#### EXTRACTED RECORDS

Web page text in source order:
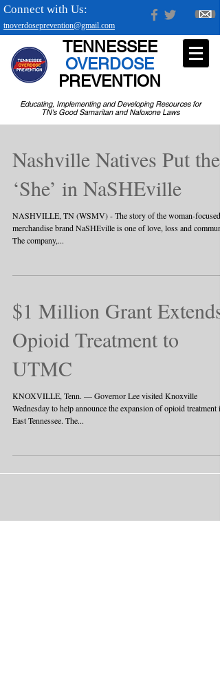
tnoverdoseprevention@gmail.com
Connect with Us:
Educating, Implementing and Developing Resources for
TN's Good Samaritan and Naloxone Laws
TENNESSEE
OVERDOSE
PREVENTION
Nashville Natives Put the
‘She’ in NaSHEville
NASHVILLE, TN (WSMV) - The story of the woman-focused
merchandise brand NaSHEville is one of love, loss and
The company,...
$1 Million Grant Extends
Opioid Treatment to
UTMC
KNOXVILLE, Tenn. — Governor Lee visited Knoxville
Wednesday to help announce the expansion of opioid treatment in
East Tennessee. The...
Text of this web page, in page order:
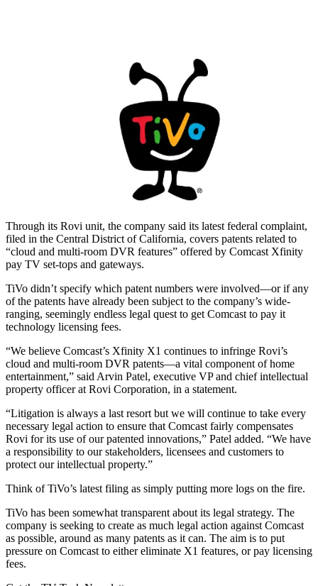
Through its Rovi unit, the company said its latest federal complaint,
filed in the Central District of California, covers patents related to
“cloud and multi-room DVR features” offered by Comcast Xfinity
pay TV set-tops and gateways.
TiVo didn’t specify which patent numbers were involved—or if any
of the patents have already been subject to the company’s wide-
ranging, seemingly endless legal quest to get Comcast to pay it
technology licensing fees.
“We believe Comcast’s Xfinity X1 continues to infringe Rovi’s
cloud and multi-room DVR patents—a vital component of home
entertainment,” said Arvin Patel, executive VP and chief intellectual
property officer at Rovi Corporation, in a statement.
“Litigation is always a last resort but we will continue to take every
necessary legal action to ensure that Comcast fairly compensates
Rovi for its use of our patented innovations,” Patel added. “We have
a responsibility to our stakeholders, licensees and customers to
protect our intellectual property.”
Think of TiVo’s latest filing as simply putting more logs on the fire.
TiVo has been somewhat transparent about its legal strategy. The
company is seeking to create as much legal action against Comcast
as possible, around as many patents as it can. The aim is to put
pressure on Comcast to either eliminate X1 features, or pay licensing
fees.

########

*WHAT IS NEEDED*. The line above containing "ranging, seemingly endless", the line containing "TiVo has been", and every line between them are to be transcribed exactly; no other line is wanted.

*ANSWER TO THE EXERCISE*.
ranging, seemingly endless legal quest to get Comcast to pay it
technology licensing fees.
“We believe Comcast’s Xfinity X1 continues to infringe Rovi’s
cloud and multi-room DVR patents—a vital component of home
entertainment,” said Arvin Patel, executive VP and chief intellectual
property officer at Rovi Corporation, in a statement.
“Litigation is always a last resort but we will continue to take every
necessary legal action to ensure that Comcast fairly compensates
Rovi for its use of our patented innovations,” Patel added. “We have
a responsibility to our stakeholders, licensees and customers to
protect our intellectual property.”
Think of TiVo’s latest filing as simply putting more logs on the fire.
TiVo has been somewhat transparent about its legal strategy. The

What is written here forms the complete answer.